Since $\vec{e}_{\phi}$ is perpendicular to the line segment from the origin to the point $(x,y,0)$, I am looking for a unit vector that is perpendicular to this line segment. A unit vector has a magnitude and a direction, and these properties of the unit vector do not change if I translate the unit vector to the origin. So, I am looking for a unit vector that is

1. perpendicular to the line segment from the origin to the point $(x,y,0)$
2. points in the direction of increasing $\phi$

This is a geometrical problem, so I include a diagram. The arrow for the angle $\phi$ indicates the direction of increasing $\phi$.

This diagram shows the unit vector $\vec{e}_{\phi}$ for the point $(x,y,0)=(r,\phi,90)$. The radius is $r\sin\theta$ because this diagram is for spherical coordinates instead of polar coordinates.

Determining $\beta$

The next step is to express $\beta$ in terms of $\phi$. First,

$\alpha = 90 – \phi$.

Using the grey line,

$90 + \beta + \alpha = 180$.

Substituting $90 – \phi$ for $\alpha$,

$90 + \beta + (90 – \phi) = 180$.

Simplifying,

$\beta + 90 – \phi = 90$, or

$\beta = \phi$.

An Expression for $\vec{e}_{\phi}$

Now that $\beta$ has been determined, it is possible to find the side lengths of the triangle formed by $\beta$ and the $+y$-axis. Since a unit vector has a magnitude of one, the hypotenuse of this triangle is 1. Using the side lengths written in the diagram, and noting that the $x$-coordinate for the unit vector is negative in the diagram,

$\boxed{\vec{e}_{\phi} = -\sin\phi \vec{e}_x + \cos\phi \vec{e}_{y}}$.

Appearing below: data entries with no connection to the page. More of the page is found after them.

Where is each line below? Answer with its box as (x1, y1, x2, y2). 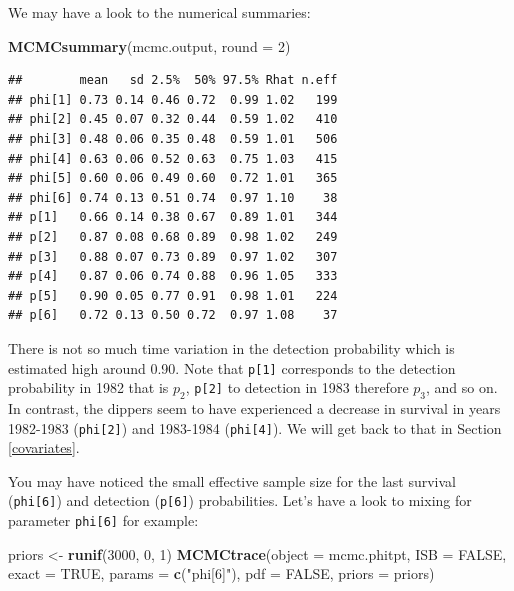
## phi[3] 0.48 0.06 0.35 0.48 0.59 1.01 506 (8, 131, 338, 146)
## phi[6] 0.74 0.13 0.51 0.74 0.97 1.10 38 (8, 190, 338, 205)
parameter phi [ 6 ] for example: (8, 510, 199, 531)
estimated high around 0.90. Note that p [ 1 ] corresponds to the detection (8, 357, 456, 378)
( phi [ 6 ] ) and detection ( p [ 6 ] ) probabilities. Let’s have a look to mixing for (8, 490, 472, 511)
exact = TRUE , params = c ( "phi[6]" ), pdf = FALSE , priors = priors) (8, 563, 435, 584)
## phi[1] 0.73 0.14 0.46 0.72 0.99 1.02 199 (8, 92, 338, 107)
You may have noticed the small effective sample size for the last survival (8, 470, 456, 491)

At this point, it is necessary to extend the domain of the sine and cosine functions such that the expression for $\vec{e}_{\phi}$ is valid for any azimuthal unit vector in the $x-y$ plane. Assuming that the previously derived trigonometric identities for sine and cosine are still valid for the updated sine and cosine functions, derivatives involving variation with respect to $\phi$ are:

$\frac{dx(\phi)}{d\phi}\big|_{\phi^+} = -r\sin\theta\sin\phi$

$\frac{dy(\phi)}{d\phi}\big|_{\phi^+} = r \sin\theta \cos\phi$

$\frac{dz(\phi)}{d\phi}\big|_{\phi^+} = 0$

These derivatives were not needed to find an expression for $\vec{e}_{\phi}$, but it is possible to see the relation between these derivatives and $\vec{e}_{\phi}$. Just consider $r\sin\theta$ as part of the arc length corresponding to $\phi$. Then the coefficients of the Cartesian unit vectors are in the expressions for the derivatives.

Converting to Cartesian Coordinates

The next step is to determine $\sin\phi$ and $\cos\phi$ in terms of Cartesian coordinates. This can be done with the triangle with hypotenuse $r\sin\theta$, base $x$, and height $y$.

Using the trigonometric definitions of sine and cosine,

$\sin\phi = \frac{y}{r\sin\theta}$

$\cos\phi = \frac{x}{r\sin\theta}$.

This is not the final result because $r\sin\theta$ is still in spherical coordinates.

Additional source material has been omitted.